◆ **What is expected**
The required output is the exact run of lines below that opens at the line with "Comment : CharacterData (7, 285, 149, 304)" and closes at the line with "Texto en cursiva. [48, 26]".

[Provided information]

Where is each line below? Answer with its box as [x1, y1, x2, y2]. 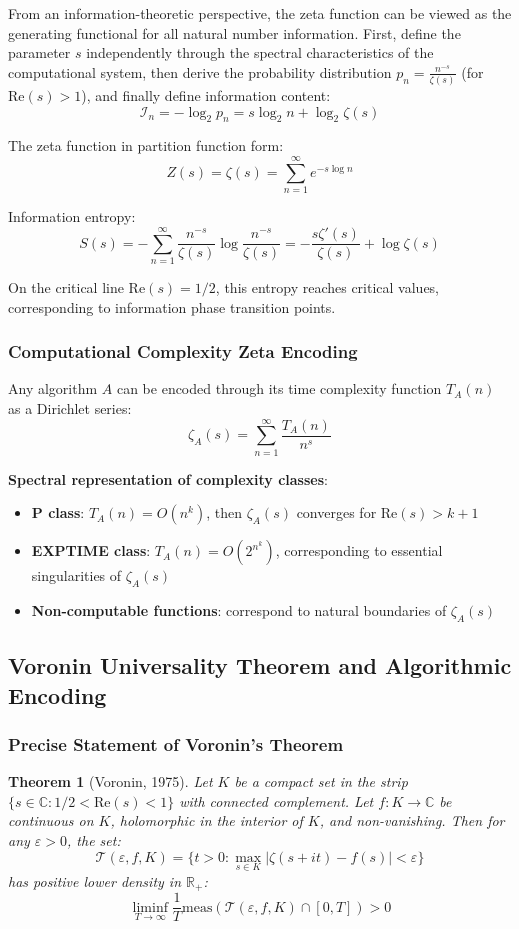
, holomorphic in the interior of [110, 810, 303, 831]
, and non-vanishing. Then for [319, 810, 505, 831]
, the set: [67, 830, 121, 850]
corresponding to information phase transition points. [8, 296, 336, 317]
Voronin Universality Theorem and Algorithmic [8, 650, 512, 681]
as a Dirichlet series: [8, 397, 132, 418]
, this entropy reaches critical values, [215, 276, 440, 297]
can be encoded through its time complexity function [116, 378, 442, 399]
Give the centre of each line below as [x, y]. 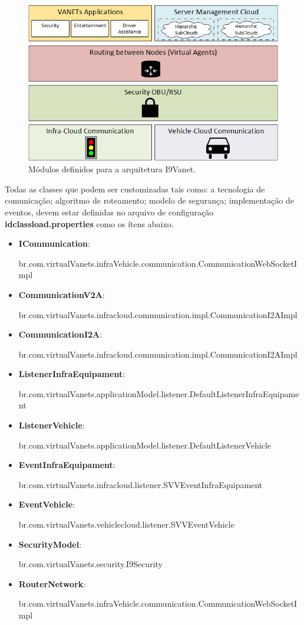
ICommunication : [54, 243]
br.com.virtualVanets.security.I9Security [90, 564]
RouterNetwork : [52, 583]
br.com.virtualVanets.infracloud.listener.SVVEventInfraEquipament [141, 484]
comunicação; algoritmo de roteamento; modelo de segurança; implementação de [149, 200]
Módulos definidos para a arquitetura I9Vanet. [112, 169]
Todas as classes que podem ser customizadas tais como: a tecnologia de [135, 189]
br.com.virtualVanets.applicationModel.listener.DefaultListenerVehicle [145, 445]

[/Provided information]
[Provided information]

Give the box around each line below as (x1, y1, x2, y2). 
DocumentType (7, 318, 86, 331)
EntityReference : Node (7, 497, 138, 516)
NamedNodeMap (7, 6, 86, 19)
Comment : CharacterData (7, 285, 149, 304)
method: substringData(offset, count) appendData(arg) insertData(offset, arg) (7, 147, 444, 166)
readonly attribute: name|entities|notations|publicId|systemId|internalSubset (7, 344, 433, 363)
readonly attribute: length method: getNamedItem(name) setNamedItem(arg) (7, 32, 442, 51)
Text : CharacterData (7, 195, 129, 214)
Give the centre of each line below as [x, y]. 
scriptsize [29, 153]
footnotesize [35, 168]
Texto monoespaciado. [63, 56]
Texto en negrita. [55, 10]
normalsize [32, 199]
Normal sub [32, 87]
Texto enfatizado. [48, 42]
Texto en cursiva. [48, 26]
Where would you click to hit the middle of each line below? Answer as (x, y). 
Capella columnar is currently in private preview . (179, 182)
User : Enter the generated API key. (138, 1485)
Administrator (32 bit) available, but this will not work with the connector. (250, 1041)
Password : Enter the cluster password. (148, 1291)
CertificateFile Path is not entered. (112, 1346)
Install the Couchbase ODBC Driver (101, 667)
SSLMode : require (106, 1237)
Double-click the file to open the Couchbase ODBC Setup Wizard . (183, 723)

[/Provided information]

◆ **Response to the exercise**
Comment : CharacterData (7, 285, 149, 304)
method: substringData(offset, count) appendData(arg) insertData(offset, arg) (7, 147, 444, 166)
readonly attribute: name|entities|notations|publicId|systemId|internalSubset (7, 344, 433, 363)
readonly attribute: length method: getNamedItem(name) setNamedItem(arg) (7, 32, 442, 51)
Text : CharacterData (7, 195, 129, 214)
Give the centre of each line below as [x, y]. 
scriptsize [29, 153]
footnotesize [35, 168]
Texto monoespaciado. [63, 56]
Texto en negrita. [55, 10]
normalsize [32, 199]
Normal sub [32, 87]
Texto enfatizado. [48, 42]
Texto en cursiva. [48, 26]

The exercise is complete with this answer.